А сейчас ему выпал великолепный шанс, шанс подняться на недосягаемую для него прежде высоту. Потенциал девочки огромен. И верховный претор, как весьма умный человек, конечно же сразу это поймет. Одним росчерком пера герцог Этенгорский может сделать его главным судьей целой провинции или даже веларом – членом Верховного совета Судебной Палаты. И еще Мастон Лург намеревался наконец получить аристократический титул, графство или баронство, и солидную сумму денег. Он будет делать всё что в его интересах, не взирая ни на что. А странное чувство на миг промелькнувшее в его душе, при взгляде на спящую девочку, это просто отголосок прошлого, бесполезный сувенир былого, тень того человека которым он кажется был давным-давно, легкий призрак наивных переживаний, которые он к своему стыду когда-то способен быд испытывать. Сейчас это уже не имеет никакого значения. Никакого.
51.
Элен Акари и Мастон Лург сидели за тем же самым столом в главной зале постоялого двора «Одинокий пастух» и пили чай. Судья решил что будет разумно перед отъездом немного перекусить. К чаю им подали фруктовый пирог, маковые печенья и клубничное варенье. Галкут сидел за соседним столиком и поглощал тушенные овощи с мясом, предпочитая лишний раз хорошенько подкрепиться. Кроме них, сейчас, около пяти часов по полудни, в зале присутствовали: сам хозяин заведения, зловещий дед с черным кольцом на мизинце, молодой человек, столь опрометчиво предлагавший маленьким детям пушунские леденцы, господин барон, приветствовавший судью, когда тот вошел внутрь, и возле камина по-прежнему висел в воздухе блаженствующий шоти.

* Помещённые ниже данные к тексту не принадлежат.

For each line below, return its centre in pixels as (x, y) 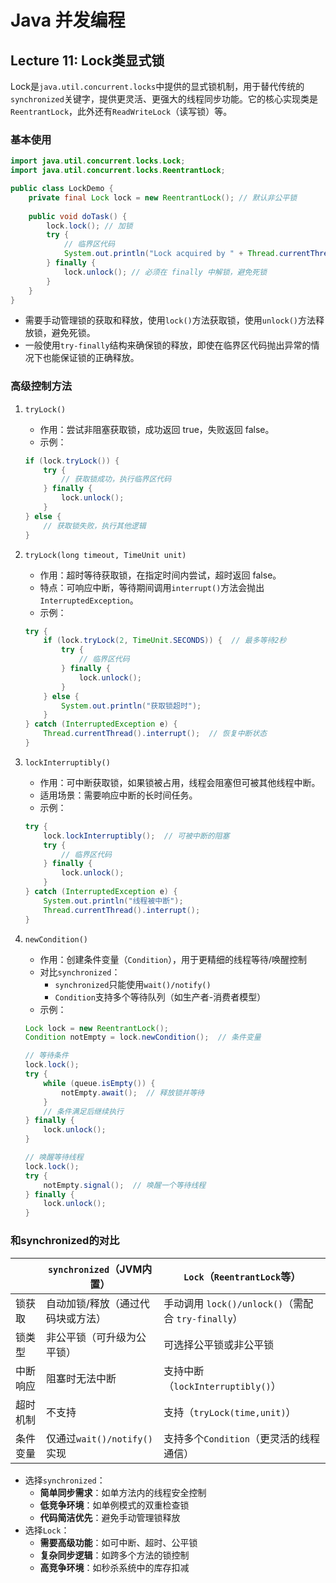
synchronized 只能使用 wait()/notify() (133, 984)
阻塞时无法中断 (81, 1378)
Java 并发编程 (68, 20)
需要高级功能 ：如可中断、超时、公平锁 (118, 1542)
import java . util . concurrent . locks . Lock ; (98, 161)
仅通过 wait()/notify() (99, 1438)
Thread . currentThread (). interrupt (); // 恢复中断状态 (155, 734)
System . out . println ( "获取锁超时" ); (131, 706)
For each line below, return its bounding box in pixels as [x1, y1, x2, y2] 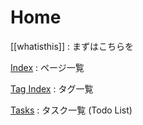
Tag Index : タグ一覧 [10, 82, 94, 95]
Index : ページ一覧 [10, 61, 85, 73]
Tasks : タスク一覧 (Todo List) [10, 104, 133, 116]
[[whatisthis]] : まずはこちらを [10, 40, 134, 52]
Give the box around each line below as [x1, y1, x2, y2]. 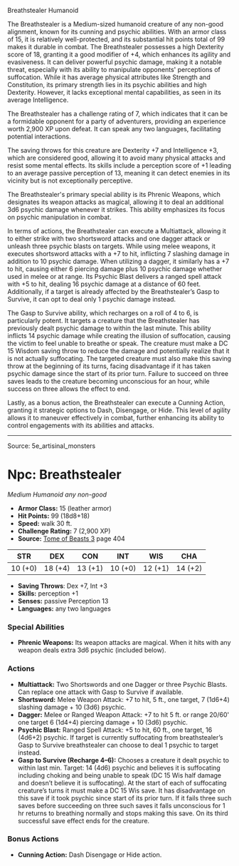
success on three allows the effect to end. [7, 384, 130, 393]
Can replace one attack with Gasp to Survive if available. [17, 688, 184, 696]
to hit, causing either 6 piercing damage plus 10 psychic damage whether [7, 265, 223, 273]
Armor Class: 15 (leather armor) [17, 504, 112, 512]
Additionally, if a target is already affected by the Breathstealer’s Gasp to [7, 287, 220, 295]
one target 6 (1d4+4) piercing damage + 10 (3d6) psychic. [17, 718, 188, 726]
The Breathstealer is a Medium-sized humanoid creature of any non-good [7, 20, 224, 28]
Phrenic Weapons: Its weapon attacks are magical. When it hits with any [17, 638, 231, 647]
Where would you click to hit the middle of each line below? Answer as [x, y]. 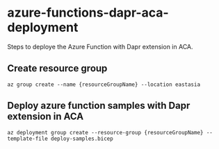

Громми Хаг стоял за барной стойкой возле полок с бутылками и с любовью протирал белоснежным полотенцем и так уже сверкающий высокий фужер. Старик в выцветшей мятой белой рубашке, в коричневом жилете и черных брюках сидел возле лакированной стойки и на этот раз вместо кружки держал маленький стеклянный стакан и задумчиво глядел на его содержимое. Молодой человек в одиночестве расположился за столом. Задрав ноги на стул напротив себя, он сосредоточенно раскладывал карточный пасьянс. Звали его Ринн, ему было двадцать четыре года и он был торговцем сухофруктами. Оставив свой довольно успешный бизнес в Акануране на свою родную сестру, сейчас он направлялся в Вэлуонн, страну колдунов и ведьм, где хотел встретиться с легендарной провидицей и волшебницей Тагивой, чтобы узнать свою судьбу. Последнее время ему все чаще стало казаться, что он занимается не тем для чего рожден, все больше и больше он начинал верить что пришел на свет для великих деяний и теперь он хотел узнать каких именно.
Барон Феир Арвинг, вольготно развалился в кресле качалке возле камина, вытянув ноги к огню. Эта картина показалась Элен очень яркой и символичной. Она бы с удовольствием запечатлела ее и поставила бы себе заставкой на домашний компьютер. Огромный камин с ярким пламенем и с левой стороны безмятежно дремлющий в кресле человек, а рядом с правой стороны невообразимо странное существо в виде бесформенного черного облака, тоже вполне безмятежное и полное покоя и удовлетворения. Образ идиллического сосуществования двух абсолютно разных форм разумной жизни. Это было трогательно и завораживающе.